Using the data below, return all lines in which "SMcli" appears.

________________

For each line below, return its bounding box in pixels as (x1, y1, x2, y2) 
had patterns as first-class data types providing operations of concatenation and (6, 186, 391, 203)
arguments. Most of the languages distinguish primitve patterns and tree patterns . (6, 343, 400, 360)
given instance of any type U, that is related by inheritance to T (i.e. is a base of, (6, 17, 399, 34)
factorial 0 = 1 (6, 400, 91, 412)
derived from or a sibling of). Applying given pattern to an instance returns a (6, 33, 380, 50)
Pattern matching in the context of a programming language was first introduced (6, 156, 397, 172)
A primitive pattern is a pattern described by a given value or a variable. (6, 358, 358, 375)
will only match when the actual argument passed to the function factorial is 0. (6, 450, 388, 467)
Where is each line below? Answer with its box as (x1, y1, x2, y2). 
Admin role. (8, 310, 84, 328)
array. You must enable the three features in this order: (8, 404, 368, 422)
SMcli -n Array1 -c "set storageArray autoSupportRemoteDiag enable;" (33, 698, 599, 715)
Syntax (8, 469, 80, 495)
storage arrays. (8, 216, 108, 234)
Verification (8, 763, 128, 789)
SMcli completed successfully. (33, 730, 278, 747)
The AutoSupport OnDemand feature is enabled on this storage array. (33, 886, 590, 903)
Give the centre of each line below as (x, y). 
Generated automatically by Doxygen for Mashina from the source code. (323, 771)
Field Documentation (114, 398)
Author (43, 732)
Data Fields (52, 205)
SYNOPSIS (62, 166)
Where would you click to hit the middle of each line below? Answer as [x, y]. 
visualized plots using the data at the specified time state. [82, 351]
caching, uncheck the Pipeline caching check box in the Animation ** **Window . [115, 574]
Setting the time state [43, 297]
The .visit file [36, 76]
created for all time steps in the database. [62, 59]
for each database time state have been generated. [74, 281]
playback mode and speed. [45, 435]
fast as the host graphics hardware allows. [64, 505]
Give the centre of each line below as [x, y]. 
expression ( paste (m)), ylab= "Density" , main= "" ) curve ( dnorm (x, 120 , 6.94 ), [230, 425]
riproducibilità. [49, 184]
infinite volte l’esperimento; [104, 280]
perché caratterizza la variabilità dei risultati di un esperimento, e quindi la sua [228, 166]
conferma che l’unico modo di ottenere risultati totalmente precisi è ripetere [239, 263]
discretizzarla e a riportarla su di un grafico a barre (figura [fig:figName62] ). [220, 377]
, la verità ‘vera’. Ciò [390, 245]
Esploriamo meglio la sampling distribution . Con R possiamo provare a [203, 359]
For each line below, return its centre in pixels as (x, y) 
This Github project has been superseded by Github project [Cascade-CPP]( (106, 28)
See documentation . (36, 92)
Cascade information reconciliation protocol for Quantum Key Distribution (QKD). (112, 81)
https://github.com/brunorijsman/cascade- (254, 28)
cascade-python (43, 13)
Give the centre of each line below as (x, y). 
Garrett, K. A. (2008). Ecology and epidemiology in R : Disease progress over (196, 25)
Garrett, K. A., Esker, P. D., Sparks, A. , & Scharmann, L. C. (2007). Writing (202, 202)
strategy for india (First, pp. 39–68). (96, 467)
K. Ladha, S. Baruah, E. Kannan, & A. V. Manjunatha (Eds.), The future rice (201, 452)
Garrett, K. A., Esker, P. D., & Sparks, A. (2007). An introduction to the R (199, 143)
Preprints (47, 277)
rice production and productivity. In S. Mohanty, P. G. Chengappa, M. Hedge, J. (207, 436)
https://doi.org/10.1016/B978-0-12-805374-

________________

### Written response:
SMcli -n Array1 -c "set storageArray autoSupportRemoteDiag enable;" (33, 698, 599, 715)
SMcli completed successfully. (33, 730, 278, 747)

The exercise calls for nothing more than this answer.